2004 Denver Annual Meeting (November 7–10, 2004)

Paper No. 8
Presentation Time: 10:00 AM


HARVEY, F. Edwin, School of Natural Resources, Univ of Nebraska, 113 Nebraska Hall, Lincoln, NE 68588-0517, STOTLER, Randy L., Earth Sciences, Univ of Waterloo, 200 University Ave. W, Waterloo, ON N2L 3G1, Canada and GOSSELIN, David C., School of Natural Resource Sciences and Conservation and Survey Division, Univ of Nebraska-Lincoln (UNL), 113 NH, Lincoln, NE 68516-0517, feharvey1@unl.edu

Recent Dakota Aquifer water quality surveys located a zone of Ca-SO4 groundwater in northeastern Nebraska with elevated SO4 concentrations (503-738 ppm), and depleted δ18O (-16.0 to -18.6 ‰) signatures (relative to local weighted mean annual precipitation; -7.4 ‰). Initially, it was believed that these waters originated locally as recharge under cooler climates across the region during the late Wisconsinan glacial maximum, or possibly from infiltration of ice margin glacial meltwater. To further investigate this possibility, groundwaters were age dated using 3H and 14C. In addition, the waters' δ34S and δ18Osulfate compositions were determined to ascertain whether dissolved sulfate was from shallow dissolution of terrestrial sulfides found locally within the overlying glacial and sedimentary deposits, or from more regional scale evaporite dissolution within deeper, underlying sediments. Tritium was not detected in the high SO4 waters, and corrected 14C ages range from 7,494 to 47,463 ypb, with the age of most waters being in excess of 17,000 ybp. The δ34S (3.2 to 15.4 ‰) and δ18Osulfate (8.0 to 11.5 ‰) results suggest that the majority of the waters derived their dissolved SO4 from the dissolution of evaporites, which are not present locally within the Dakota Sandstone, rather than terrestrial sulfides.
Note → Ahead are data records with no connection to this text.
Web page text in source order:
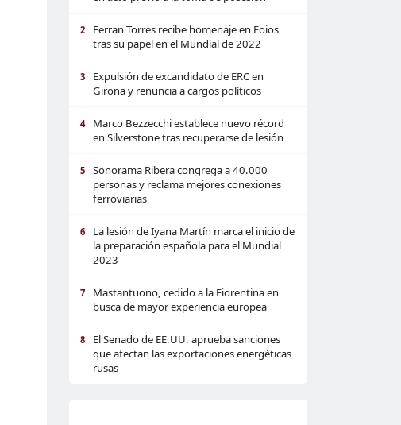
2
Ferran Torres recibe homenaje en Foios
tras su papel en el Mundial de 2022
3
Expulsión de excandidato de ERC en
Girona y renuncia a cargos políticos
4
Marco Bezzecchi establece nuevo récord
en Silverstone tras recuperarse de lesión
5
Sonorama Ribera congrega a 40.000
personas y reclama mejores conexiones
ferroviarias
6
La lesión de Iyana Martín marca el inicio de
la preparación española para el Mundial
2023
7
Mastantuono, cedido a la Fiorentina en
busca de mayor experiencia europea
8
El Senado de EE.UU. aprueba sanciones
que afectan las exportaciones energéticas
rusas

Combined, these results suggest that another origin for the waters might be more plausible. Within the Dakota Aquifer in southeastern South Dakota, there is a zone of high sulfate water that has been shown to have originated as recharge within the Black Hills region some 725 km to the west. This water flowed eastward within the underlying Madison Aquifer and subsequently migrated upward into the Dakota Aquifer where it is present today. Comparison of Nebraska’s Dakota Ca-SO4 groundwaters with those in South Dakota suggests that they may share a common origin and transport history. Black Hills Madison Limestone groundwaters have δ18O (-17 ‰), and δ34S (+12 ‰) compositions that are similar to those in Nebraska, and 14C ages are consistent with calculated regional transport times across the aquifer. Thus, another explanation might be that the anomalous groundwaters in the Dakota Aquifer of northeastern Nebraska result from regional cross-formational groundwater migration, and not from local Wisconsinan age recharge.